Many people consider that central banks will be the last bulwarks to save the world economy, but if we know there is always something or someone behind us to help in an emergency, we are more likely to let our guard down. That is when we become vulnerable.
The last defences
Looking back on my years as an enterprise risk manager I can honestly say that in the past, depending on the industry, there were very few attempts to address climate risk. But things are changing, and the recent annual surveys carried out at the World Economic Forum (the Davos summit) show that CEOs now rank them high on the scale of major risks. I want to highlight two significant statements: “Climate change is striking harder and more rapidly than many expected,” and “Climate-related issues dominated all of the top-five long-term risks in terms of likelihood.”
And while central banks are often considered the bulwarks of last resort, we need another backstop to cope with the impact of green swans – and grey and black swans, for that matter. Wealthy countries such as the United States will play their part, but the global economy must also adapt, according to regulatory frameworks, to avoid the domino effect.
Globalisation has removed all barriers: a pandemic originating in China or a tsunami which creates havoc in Japan can have effects far beyond national borders. Shortages of some products, such as electronic components or iPhones, that result from such disasters are collateral, or indirect, damage. Green and black swans have similarly drastic effects but the duration and chain reactions of the green ones are more serious. The prediction of a black swan disaster is not as easy or straightforward as that of a green swan disaster, which can sometimes be forecast. Few people predicted the sub-prime crisis although there had been some indications of disaster.

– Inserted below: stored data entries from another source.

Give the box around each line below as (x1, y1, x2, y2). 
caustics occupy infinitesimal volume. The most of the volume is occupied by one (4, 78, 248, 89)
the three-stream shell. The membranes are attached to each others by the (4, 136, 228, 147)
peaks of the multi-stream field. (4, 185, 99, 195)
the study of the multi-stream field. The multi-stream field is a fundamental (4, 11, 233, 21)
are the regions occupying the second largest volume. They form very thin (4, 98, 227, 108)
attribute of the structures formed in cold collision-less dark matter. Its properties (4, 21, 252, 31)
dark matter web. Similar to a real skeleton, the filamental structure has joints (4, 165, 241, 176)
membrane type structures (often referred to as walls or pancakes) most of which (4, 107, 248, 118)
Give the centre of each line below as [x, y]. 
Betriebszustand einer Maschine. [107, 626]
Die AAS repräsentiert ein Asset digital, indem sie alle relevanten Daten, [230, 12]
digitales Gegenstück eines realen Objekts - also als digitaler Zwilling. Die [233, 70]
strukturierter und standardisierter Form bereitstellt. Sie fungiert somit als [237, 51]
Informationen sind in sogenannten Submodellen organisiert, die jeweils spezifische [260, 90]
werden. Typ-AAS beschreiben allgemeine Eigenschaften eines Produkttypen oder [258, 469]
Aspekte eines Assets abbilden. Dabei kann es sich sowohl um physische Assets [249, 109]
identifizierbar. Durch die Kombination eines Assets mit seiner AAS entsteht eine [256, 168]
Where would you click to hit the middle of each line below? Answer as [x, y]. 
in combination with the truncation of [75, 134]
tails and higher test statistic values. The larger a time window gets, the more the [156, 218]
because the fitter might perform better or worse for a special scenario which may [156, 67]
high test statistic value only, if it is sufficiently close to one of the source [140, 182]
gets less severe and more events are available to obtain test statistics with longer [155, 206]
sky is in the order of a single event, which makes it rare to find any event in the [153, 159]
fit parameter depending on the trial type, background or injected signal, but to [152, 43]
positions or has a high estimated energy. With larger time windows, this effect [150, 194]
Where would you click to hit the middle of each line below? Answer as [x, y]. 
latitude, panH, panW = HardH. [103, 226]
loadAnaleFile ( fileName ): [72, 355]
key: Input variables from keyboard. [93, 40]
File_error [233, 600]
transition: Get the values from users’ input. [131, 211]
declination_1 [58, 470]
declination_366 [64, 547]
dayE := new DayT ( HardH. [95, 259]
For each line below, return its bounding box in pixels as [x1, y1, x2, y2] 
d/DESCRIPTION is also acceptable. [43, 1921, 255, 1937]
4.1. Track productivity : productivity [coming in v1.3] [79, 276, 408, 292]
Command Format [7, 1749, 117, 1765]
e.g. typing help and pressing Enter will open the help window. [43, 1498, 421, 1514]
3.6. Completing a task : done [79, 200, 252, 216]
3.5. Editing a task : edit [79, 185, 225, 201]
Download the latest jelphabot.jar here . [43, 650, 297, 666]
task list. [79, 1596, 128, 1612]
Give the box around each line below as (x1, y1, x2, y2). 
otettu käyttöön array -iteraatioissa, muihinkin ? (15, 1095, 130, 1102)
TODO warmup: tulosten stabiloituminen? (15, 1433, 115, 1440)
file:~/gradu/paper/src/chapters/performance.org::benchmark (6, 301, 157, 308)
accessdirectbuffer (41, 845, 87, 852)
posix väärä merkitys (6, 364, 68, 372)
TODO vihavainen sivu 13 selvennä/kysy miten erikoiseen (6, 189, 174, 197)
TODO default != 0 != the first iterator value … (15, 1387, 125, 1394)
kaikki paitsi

The green swan may be unavoidable because financial considerations often dictate behaviour that is contrary to what is really needed. We could stop using fossil fuels earlier, close coal mines, choose vehicles with less CO2 emissions or change our climate footprint altogether, but irrational hope slows the pace of preventative solutions – we think we have time – until it’s too late. The melting of glaciers is a prime example of this and may now be irreversible. An economic crisis is unlikely to affect the climate or directly kill people, whereas a climatic crisis can have serious and long-term material and human consequences. Certainly, regulation can help prevent both types, but in each case part of the solution lies in behaviour, culture, approach and common sense.
‘The only certainty is uncertainty’
What is often important for the market is the narrative behind an event. Look at the S&P 500 Index, which has fallen by nearly 4% since the beginning of the year, and Nasdaq’s dive of 8% due to the Sino-American trade war. Add to the mix tensions between the United States and Iran and the dips could deepen.